#### Information:

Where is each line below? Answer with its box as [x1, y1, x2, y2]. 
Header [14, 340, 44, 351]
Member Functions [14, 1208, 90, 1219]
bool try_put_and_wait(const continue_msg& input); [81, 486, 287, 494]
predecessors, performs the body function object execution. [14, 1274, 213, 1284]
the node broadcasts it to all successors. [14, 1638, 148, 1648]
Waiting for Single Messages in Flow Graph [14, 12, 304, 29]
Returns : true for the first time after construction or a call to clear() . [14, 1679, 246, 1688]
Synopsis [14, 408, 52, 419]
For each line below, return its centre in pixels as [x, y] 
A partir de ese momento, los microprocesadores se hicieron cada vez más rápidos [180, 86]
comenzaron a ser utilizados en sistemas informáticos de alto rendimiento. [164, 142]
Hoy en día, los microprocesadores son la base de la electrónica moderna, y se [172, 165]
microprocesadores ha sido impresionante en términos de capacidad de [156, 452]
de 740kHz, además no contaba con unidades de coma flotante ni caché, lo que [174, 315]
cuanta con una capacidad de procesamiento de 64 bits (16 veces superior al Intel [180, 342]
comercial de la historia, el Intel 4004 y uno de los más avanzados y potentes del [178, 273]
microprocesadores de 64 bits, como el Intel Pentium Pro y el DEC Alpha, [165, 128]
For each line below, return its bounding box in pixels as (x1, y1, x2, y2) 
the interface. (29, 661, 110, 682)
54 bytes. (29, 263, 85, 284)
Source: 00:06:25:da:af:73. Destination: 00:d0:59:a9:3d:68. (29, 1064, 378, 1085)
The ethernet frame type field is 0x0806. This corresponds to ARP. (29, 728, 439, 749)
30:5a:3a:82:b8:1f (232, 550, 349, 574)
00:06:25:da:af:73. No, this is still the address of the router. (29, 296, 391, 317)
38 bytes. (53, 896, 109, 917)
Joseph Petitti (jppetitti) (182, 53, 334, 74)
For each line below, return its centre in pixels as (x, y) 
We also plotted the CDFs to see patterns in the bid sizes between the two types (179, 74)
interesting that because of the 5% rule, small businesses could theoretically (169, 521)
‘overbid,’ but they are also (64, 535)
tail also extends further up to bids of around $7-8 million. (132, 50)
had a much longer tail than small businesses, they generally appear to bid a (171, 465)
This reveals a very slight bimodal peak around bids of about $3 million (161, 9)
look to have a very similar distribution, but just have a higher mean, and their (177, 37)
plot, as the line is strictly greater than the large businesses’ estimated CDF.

#### What the task asks:
The reply must hold exactly the lines from the one containing "38 bytes. (53, 896, 109, 917)" to the last line of the entries, and nothing more.

#### Solution below:
38 bytes. (53, 896, 109, 917)
Joseph Petitti (jppetitti) (182, 53, 334, 74)
For each line below, return its centre in pixels as (x, y) 
We also plotted the CDFs to see patterns in the bid sizes between the two types (179, 74)
interesting that because of the 5% rule, small businesses could theoretically (169, 521)
‘overbid,’ but they are also (64, 535)
tail also extends further up to bids of around $7-8 million. (132, 50)
had a much longer tail than small businesses, they generally appear to bid a (171, 465)
This reveals a very slight bimodal peak around bids of about $3 million (161, 9)
look to have a very similar distribution, but just have a higher mean, and their (177, 37)
plot, as the line is strictly greater than the large businesses’ estimated CDF.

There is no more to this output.